The type of rock worn away by wind and water, the chemical reactions that break down rocks and convert them into soils and muds: all of this influences the rate at which CO2 is removed naturally from the air and is stored in the soils or the ocean. The efficiency of these CO2 vacuum cleaners has varied substantially in the Earth's past, which had researchers puzzled for over a century.

Weathering Continuum

Viewing the numerous chemical reactions of minerals on land and in the ocean as a single entity - a weathering continuum - now emerges from a new research paper, published in Nature Geoscience, involving numerous experts from various disciplines. "The main conclusion from our work is that the various CO2 fluxes on land and in the ocean are very closely linked. This governs the efficiency of the removal of CO2 from the atmosphere," says Dr Gerrit Trapp-Müller, a postdoctoral researcher at the Georgia Institute of Technology and the lead author of the study, which he did when he was still affiliated with Utrecht University.

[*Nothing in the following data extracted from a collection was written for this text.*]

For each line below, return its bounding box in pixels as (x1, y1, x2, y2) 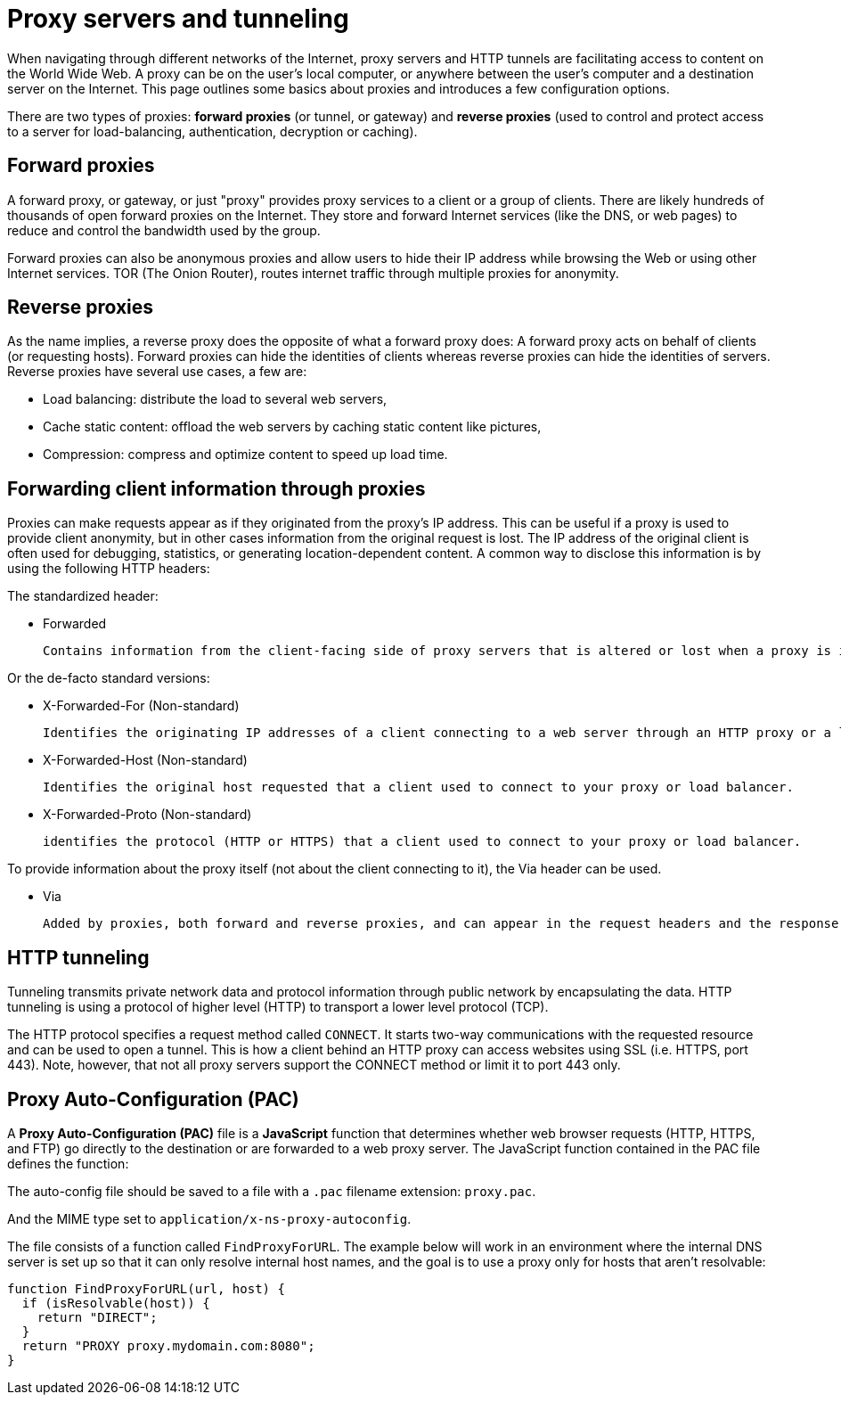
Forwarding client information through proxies (7, 477, 426, 500)
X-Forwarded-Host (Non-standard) (43, 752, 248, 768)
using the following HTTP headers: (7, 561, 210, 577)
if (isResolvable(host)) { (21, 1295, 210, 1310)
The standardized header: (7, 588, 159, 604)
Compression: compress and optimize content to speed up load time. (43, 447, 448, 463)
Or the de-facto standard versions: (7, 670, 210, 686)
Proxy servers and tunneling (7, 4, 349, 34)

Previous research had already shown that it is possible that the natural weathering processes can practically come to a halt – and sometimes even reverse, when the ocean starts to emit CO2. "Using the analogy of the vacuum cleaner, if intense vacuum cleaning has already filled up the device's storage unit, it eventually becomes less effective in cleaning - and may even blow out the dust back into your flat."

Reducing greenhouse effect

Compared to emissions from human activities, the natural processes that remove CO2 are relatively slow. Could this new research help us harness these natural CO2 vacuums to reduce the still increasing amounts of greenhouse gases in the atmosphere?

'Enhanced weathering' technologies could help to get somewhere close to the 1.5 or 2.0°C targets of the Paris Agreement, agrees Trapp-Müller. But he also cautions: "If weathering accelerates in some place, it can have consequences for the rest of the chain and the net amount of carbon stored." The weathering continuum warns of unforeseen consequences of enhanced weathering sites, but also provides guidance for how to harness the full potential of these techniques.